The explorations of the subjects from the orient soon appear in Boucher’s early works, for example, Le Déjeuner (ill. 7), created in 1739. This painting illustrates a family enjoying lunch. The young man, standing in front of a shelf, has been identified as Boucher, and other figures are his wife, children and servant. [6] The family surrounds a lacquer table holding a far eastern tea set. An oriental teapot and a fat Mairewya Buddha are exhibited on the shelf in the background. All of these objects could be found in Boucher’s sale catalogue, reflecting Boucher’s tastes of fashion and chinoiserie collection. Additionally, this painting exemplifies Boucher’s preference in creating portraitures. Hedley concludes, “Boucher, was no ape of nature.
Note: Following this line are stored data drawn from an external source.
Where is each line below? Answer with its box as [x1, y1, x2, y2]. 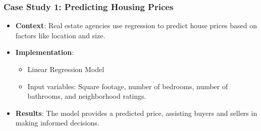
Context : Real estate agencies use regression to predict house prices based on [15, 20, 257, 31]
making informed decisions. [15, 117, 99, 128]
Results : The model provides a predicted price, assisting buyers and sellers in [15, 107, 257, 118]
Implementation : [15, 47, 74, 57]
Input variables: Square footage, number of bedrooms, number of [27, 81, 228, 91]
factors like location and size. [15, 30, 106, 40]
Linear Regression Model [27, 64, 105, 74]
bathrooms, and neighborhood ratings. [27, 91, 146, 101]

His genius was for idealization and he generally avoided specific characterization, and normally even the lucrative practice of portrait painting.” [7] His delicate oriental collection displays the artist’s preference of exquisite beauty. When luxurious items meet portraits, the light of the ideal material life covers figures’ character and emotions. His fondness of depicting real objects, decorations, settings, and background rather than the figure’s personality, also shows on his other group portraits, such the second La Tenture Chinoise series.

Boucher’s advisor, Antoine Watteau had previously created a series of thirty paintings of Chinese subjects around the 1730’s. Each painting presents a single Chinese figure standing or sitting in the open air, surrounded by simple settings. These works, marked by Katie Scott, as “Watteau’s largest and most ambitious decorative ensemble,” [8] provided Boucher an essential opportunity to practice Chinese looking people. The widow Jean de Jullienne, a print-seller, assigned Boucher to engrave Watteau’s work, and then placed them in a cabinet of the Chateau de la Muette, which had been designed to exhibit solely Chinoiserie luxuries. Although this cabinet no longer survives, copies of Boucher’s engravings are exhibited in the British Museum. From the existing paintings, we can figure out Watteau’s understanding of Chinese figures. For example, in Tao Kou ou Religieuse de Tau (ill. 8), a woman sits on a hill, holding a very Chinese fan. Trees and a bridge in the background display a pastoral scene, which often appears in western paintings. Although the artist intends to represent Chinese women, the western face and the not so Chinese robe make the women a little strange. Despite the inappropriate combination, it is still an honest attempt at portraying a foreign culture. Furthermore, it would allow Boucher the opportunity to become acquainted with Chinoiserie.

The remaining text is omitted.